Aunque desde Platón una de las aspiraciones centrales de la filosofía es la preparación para la muerte, quizás nunca estemos suficientemente preparados. Dudo que alguna vez podamos estarlo. Aun así, la conciencia de la finitud tiene sus ventajas: entre otras, salirnos de cierta ilusión de omnipotencia que lleva a la mutua destrucción y ayudarnos a destituir esa hybris o arrogancia que nos ciega ante el otro. Porque el pulso de lo viviente es frágil y efímero tenemos el deber de protegerlo. Saber morir, de algún modo, es aprender a desaparecer. ¿Quién podría dar lecciones sin contradecirse?

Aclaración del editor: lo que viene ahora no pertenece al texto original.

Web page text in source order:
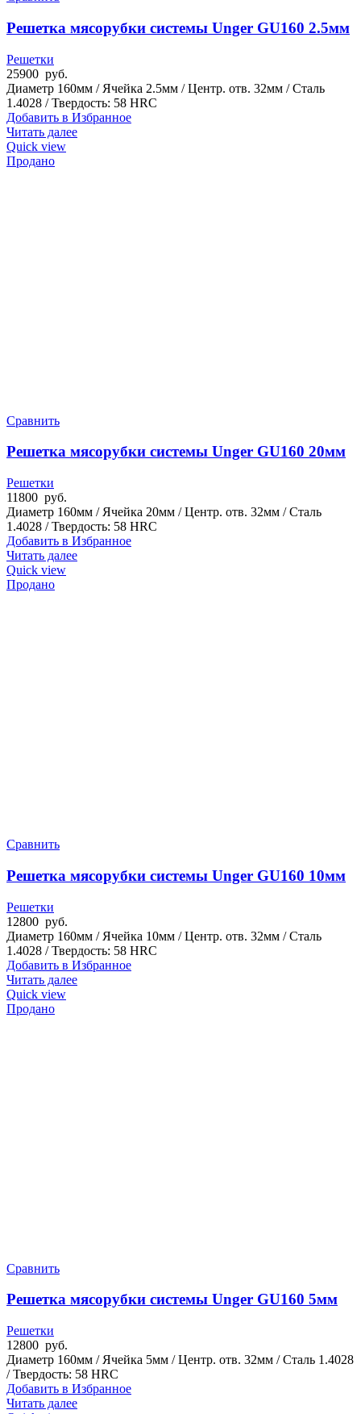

¿Cómo «sangra la belleza»?
Aunque desconfío de cualquier forma de esteticismo (que eleva lo bello a ideal político superior) nuestra sensibilidad es herida a cada paso. Acorralada la naturaleza, vallados los espacios como un reservorio en la sequía, amurallados los oasis privados, es la belleza misma la que queda cercada. Entre cementerios de cemento y un cielo ennegrecido, lo bello subsiste como experiencia confinada. El propio goce estético parece cada vez más privatizado, recluido en algunos altares sagrados o reductos favorecidos. La belleza sangra y nos lacera. Empeñados como sociedad en dominar el mundo natural –a fuerza de destruirlo-, lo desagradable e incluso lo repulsivo forman parte de nuestra experiencia cotidiana. Claro está, eso no niega lo que pueden tener de espléndidas nuestras ciudades o nuestros hábitats. Pero basta salir del palacio de cristal para toparse con los escombros. Siempre podemos cerrar los ojos, taparnos los oídos o la nariz, mantenernos confinados en nuestras pequeñas fortalezas o movernos en circuitos donde esa fealdad resulte invisible. Nada de eso niega lo que hay de perturbador en esta realidad lacerante. En medio de tanta gravedad, como Simone Weil, también podemos invocar la gracia en tanto promesa de una luz que no mienta. ¿No es el arte quien nos ayuda a reconocer esa belleza herida que sigue latiendo bajo las piedras?